Nano takes a lot of our time and energy over the month. While I think it’s important that we remember to take care of ourselves (physically, emotionally, socially, etc), a good portion of us won’t do all of those things all the time, so… here’s the apology thread!

Dear cats, I’m sorry that I’ll repeatedly shove you off the keyboard next month. It’s usually endearing, but this time it just won’t cut it (unless I’m procrastinating, then have at it).

Dear housemate, I’m sorry that we’ll be eating many foods next month that come out of the microwave and into our faces. I’m usually quite the gourmet chef (probably a lie), but in November, all bets are off. Icing sugar is a suitable breakfast food, right?

Dear stomach, I’m sorry that I wrote that thing above. I know you’re intolerant to most things, and ‘most things’ will be the ingredients on pretty much everything I stick in the microwave. I promise to be good to you in December (probably also a lie).

Dear partner, I’m sorry that I’ll forget you exist, except for when I want someone to celebrate with, or complain to. I’m also sorry that I convinced you to do this crazy thing with me, because now you know what I cry about and also why I have no time in November. I promise the positives outweigh the negatives. I’m also sorry if my word count ever makes you feel bad about your second-year, no-win attempt word count. All your words are good words, and you count more than your word count (and thanks for sacrificing your word count on day 1 to make me tea).

Dear friends (who don’t do nano), I’m sorry that you won’t see me this month, and if you do see me, that I’ll seem sleep-deprived, crazed, and possibly slightly starved (I’ll be all of those things). I’m sorry that you’ll know more about my plot than my imaginary readers, and I’m sorry about the hour-by-hour word count updates on facebook that I’ll make while I’m doing well, and the grumping I’ll do when I don’t want to talk about my word count in Week 2. Thank you for being incredible, tolerant people.

Dear neighbours, I’m sorry for being short if you try to say hello to me when I’m doing a snack run. I’m not angry with you, I just have important writerly business to procrastinate.

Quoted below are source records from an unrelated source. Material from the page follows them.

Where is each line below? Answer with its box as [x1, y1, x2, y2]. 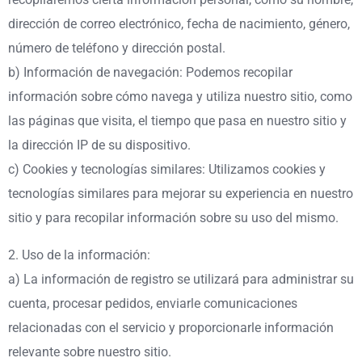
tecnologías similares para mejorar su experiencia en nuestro [8, 185, 353, 201]
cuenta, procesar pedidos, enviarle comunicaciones [8, 295, 297, 311]
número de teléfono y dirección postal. [8, 40, 225, 56]
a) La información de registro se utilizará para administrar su [8, 271, 354, 287]
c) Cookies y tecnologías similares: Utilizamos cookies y [8, 161, 326, 177]
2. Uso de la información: [8, 246, 150, 263]
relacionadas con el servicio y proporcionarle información [8, 319, 334, 335]
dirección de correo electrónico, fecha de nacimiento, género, [8, 15, 350, 32]

Dear other wrimos, I’m sorry for doing a bit of that (above) to you too. I fluctuate widely between ‘Get ALL the words done!’ and ‘Uh… so… I’m going to eat a bunch of cake and destroy your productivity too, okay?’. I hope I manage to catch you when you’re in the same phase as I am, but my apologies really are heartfelt if you want to work and I want to sing, or if you want to socialise and I pat you on the face, whispering ‘shhhh now’. It’s not personal, it’s just nanowrimo.

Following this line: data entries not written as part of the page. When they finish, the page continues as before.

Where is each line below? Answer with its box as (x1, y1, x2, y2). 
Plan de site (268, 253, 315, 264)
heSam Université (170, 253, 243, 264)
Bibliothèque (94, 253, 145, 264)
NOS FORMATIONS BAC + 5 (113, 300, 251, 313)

Dear book characters, I’m sorry for all I will do to you, regardless of your roles. Some of you will remain unimportant, your true stories never making it onto the page. I’m sorry that I’ve ignored your potential to highlight another’s. Some of you will die early, your stories cut short by my knife. I’m sorry that you didn’t get to live out to the epilogue, and the pain it will cause your loved ones. Some of you, the very special ones, I’m going to put through hell. I will drag you through the fire, kicking and screaming, until you come out a shining, burning version of yourself. I will see you reach your potential, and then some. I will see you go on one more day when you think you can’t possibly stand it. I am sorry. I see the light at the end of the tunnel when you are blinded by the dark. I see how you can change and grow to meet the challenges you think you can’t possibly survive, let alone conquer. I believe in you, characters. Together we’ll live out great stories and thwart evil doers, but it will take sacrifice on both of our parts.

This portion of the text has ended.